The figure below shows an example of such monitoring.
|
- Monitoring template report to be checked
- Monitoring template alarm to be checked
In this example, there appears to be severe insufficiency in the CPU resource of vhost2. In this case, check the CPU usage of SYS2.
(b) Example of monitoring CPU usage of the host machine
You can monitor the CPU usage of the host machine in the VM Used, VMM Kernel Used, and VMM Others Used fields of the PI record. The VM Used field indicates the CPU usage of each LPAR. The VMM Kernel Used field indicates the CPU usage of SYS1. The VMM Others Used field indicates the CPU usage of SYS2.
The figure below shows an example of such monitoring.
|
- Monitoring template report to be checked
If the CPU usage of SYS2 exceeds the threshold, the virtual NIC may be heavily loaded. For details about how to check and handle such a situation, see 1.6.6 Monitoring the network resources.
- Tip
-
As a guideline, the threshold for the CPU usage of SYS2 should be as much as the usage of two CPU cores. For example, if there are CPUs with eight cores on a system, the threshold would be an amount of use equivalent to 25% of the total usage.
Also, if the total CPU usage of SYS1 and SYS2 exceeds the threshold, the HBA may be heavily loaded when accessing disks. For details about how to check and handle such a situation, see 1.6.5 Monitoring disk resources.
- Tip
-
As a guideline for the total CPU usage of SYS1 and SYS2, the threshold is 90% of the total usage.
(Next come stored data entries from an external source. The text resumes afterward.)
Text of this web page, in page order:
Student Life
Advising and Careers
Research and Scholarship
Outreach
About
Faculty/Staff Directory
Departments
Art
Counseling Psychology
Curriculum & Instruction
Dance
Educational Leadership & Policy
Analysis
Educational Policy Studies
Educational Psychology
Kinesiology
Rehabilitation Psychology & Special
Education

(c) Example of checking the maximum CPU allocation size and CPU allocation balancing value of a LPAR
You can check the maximum CPU allocation size of a LPAR in the Max field of the PI_VI record. You can also check the CPU allocation balancing value of a LPAR in the Expectation field of the PI_VI record. Comparing the maximum CPU allocation sizes and CPU allocation balancing values enables you to investigate a cause of lack of CPU resources in LPARs.
The figure below shows an example of such monitoring.
|
- Compound report to be checked (see 1.9)
-
Monitoring of virtual machine CPU allocation upper limit
If CPU resources in a LPAR are insufficient, compare the values in the Max and Expectation fields. By using the comparison results, you may be able to address a lack of CPU resources, as described below:
-
If the value in the Max field is more than the one in the Expectation field
The CPU service rate of the LPAR is set to a low value. Check and, if necessary, revise the setting value of the service rate.
-
If the value in the Max field is equal to the one in the Expectation field
The processor capping function restricts the amount of CPU resources allocated to LPARs. Check and, if necessary, revise the setting value of the processor capping function.
(3) Settings of the CPU service rate, processor capping function, and CPU idle detection function
A system with logical partitioning feature provides the functions associated with CPU allocations to LPARs that are described below. Note that in some cases, depending on the settings of these functions, CPU resources cannot be appropriately allocated to LPARs.
- CPU service rate and processor capping function
-
Based on the CPU service rate setting, a CPU allocation to LPARs can be specified by percentage. Also, if the processor capping function is enabled, the CPU service rate value will be the upper limit of the amount to be allocated even if the CPU allocation to LPARs is insufficient.
If the CPU service rate is set to a low value and the processor capping function is enabled for a LPAR that consumes more CPU resources, sufficient CPU resources may not be allocated to the LPAR.
- CPU idle detection function
-
This function detects whether CPUs allocated to a LPAR is in idle state. In a system with logical partitioning feature, if a CPU for a LPAR is in idle state, its resources are allocated to LPARs with insufficient CPU resources allocated. When the CPU idle detection function is disabled, CPUs are not allocated to other LPARs even if they are in idle state, possibly leading to ineffective use of CPU resources.